The single-player campaign makes you feel like you are on one of the greatest endeavors of mankind. With multiplayer, you show up at the Headquarters location on Omaha Beach, and the officer who greets you talks about — your multiplayer career. You can request supply drops of loot that coming falling from the sky. It breaks the idea that you are part of history, and you are just trying to survive or help bring your buddies back home.

Instead, it suggests the awkward notion that you could be the next esports hero or compete better against other players. To me, that’s a mismatch which could have been addressed in some way. The transition to Nazi Zombies isn’t as awkward, as the story leads you on a serious exploration of Nazi science and its obsession with the occult. The tone mismatch raises the question. Is this an esports vehicle, or a story that carries the gravity of history?

Conclusion

Above: Flamethrower in Call of Duty: WWII

Image Credit: Activision/Sledgehammer

Eric Hirshberg, CEO of Activision Publishing, told me in an interview in June that Activision may have stayed with science fiction for a year too long with last year’s Call of Duty: Infinite Warfare, and that everybody agreed that going back to World War II was a good idea.
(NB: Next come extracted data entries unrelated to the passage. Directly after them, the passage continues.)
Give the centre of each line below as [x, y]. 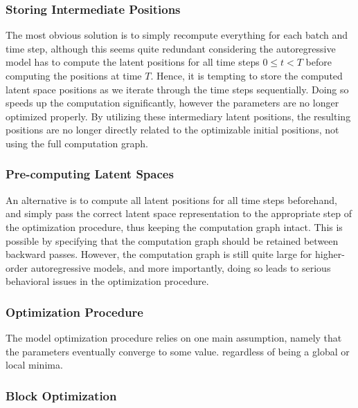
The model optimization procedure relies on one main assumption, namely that [174, 338]
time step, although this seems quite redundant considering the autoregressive [171, 48]
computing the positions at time [74, 75]
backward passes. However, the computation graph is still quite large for [159, 254]
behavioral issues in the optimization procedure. [107, 281]
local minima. [34, 365]
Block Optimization [61, 395]
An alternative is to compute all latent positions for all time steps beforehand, [171, 200]
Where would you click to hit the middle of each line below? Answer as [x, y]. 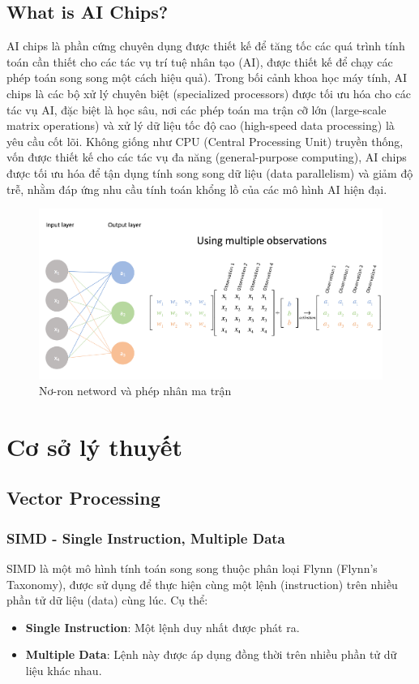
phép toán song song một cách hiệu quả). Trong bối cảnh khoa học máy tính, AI [207, 77]
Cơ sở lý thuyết [95, 446]
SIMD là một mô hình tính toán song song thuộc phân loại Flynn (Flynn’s [192, 568]
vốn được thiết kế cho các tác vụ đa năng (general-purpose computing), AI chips [207, 157]
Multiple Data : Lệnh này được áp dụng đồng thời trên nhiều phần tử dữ [211, 654]
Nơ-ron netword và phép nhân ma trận [135, 391]
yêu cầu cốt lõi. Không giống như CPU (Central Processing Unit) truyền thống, [205, 141]
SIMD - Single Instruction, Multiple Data [146, 538]
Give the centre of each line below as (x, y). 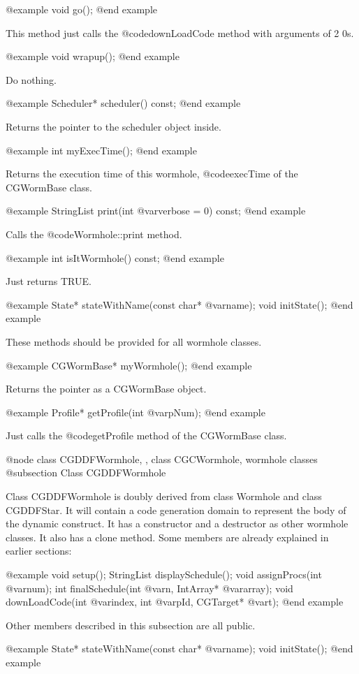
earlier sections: (39, 551)
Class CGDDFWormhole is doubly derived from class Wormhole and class (164, 496)
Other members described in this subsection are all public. (131, 625)
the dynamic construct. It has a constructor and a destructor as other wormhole (177, 523)
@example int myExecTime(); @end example (101, 150)
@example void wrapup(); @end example (93, 56)
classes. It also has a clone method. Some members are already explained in (167, 537)
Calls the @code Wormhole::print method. (94, 234)

I think so too. Call of Duty games are as big as they come. Activision has the luxury of having three studios making them, giving them three years to complete each title — not to mention the team dedicated to multiplayer. That’s as big an investment as anyone makes in a single video game franchise. And in the case of Call of Duty: WWII, it really pays off. My hat’s off to the developers at Sledgehammer who are helping a new generation understand the sacrifices of those who died in the Second World War.

I’ve brought up a few things I didn’t like. But they are relatively small blemishes when you think about the whole game. Multiplayer is better because of War mode and the slowing of the superhuman speeds. Nazi Zombies has roots in the Nazi interest in the occult. And the single-player campaign follows a squad with characters that you care about through a sweeping journey through some of the most epic battles of the war. Each battle is intense, and the attention to details of the imagery — like the quality of the water in a stream running through a forest — is amazing. It’s an authentic Call of Duty.

Some people think it’s trite and repetitive to hear all this talk about history and sacrifice. But I look around at the world today — which still has people who espouse the Nazi ideology — and I feel like we still need to learn. The ending of WWII takes us into the Nazi prison camps, and the scenes of atrocity are a grim reminder of where that ideology leads. It is a fitting ending, which resonates with many of the eariler scenes in the game, and it’s a personal one at that.

Score: 94/100

Call of Duty: WWII is available now for PC, Xbox One, and Playstation 4. The publisher provided GamesBeat with a copy of PS4 edition of the game for this review, and I attended a review event.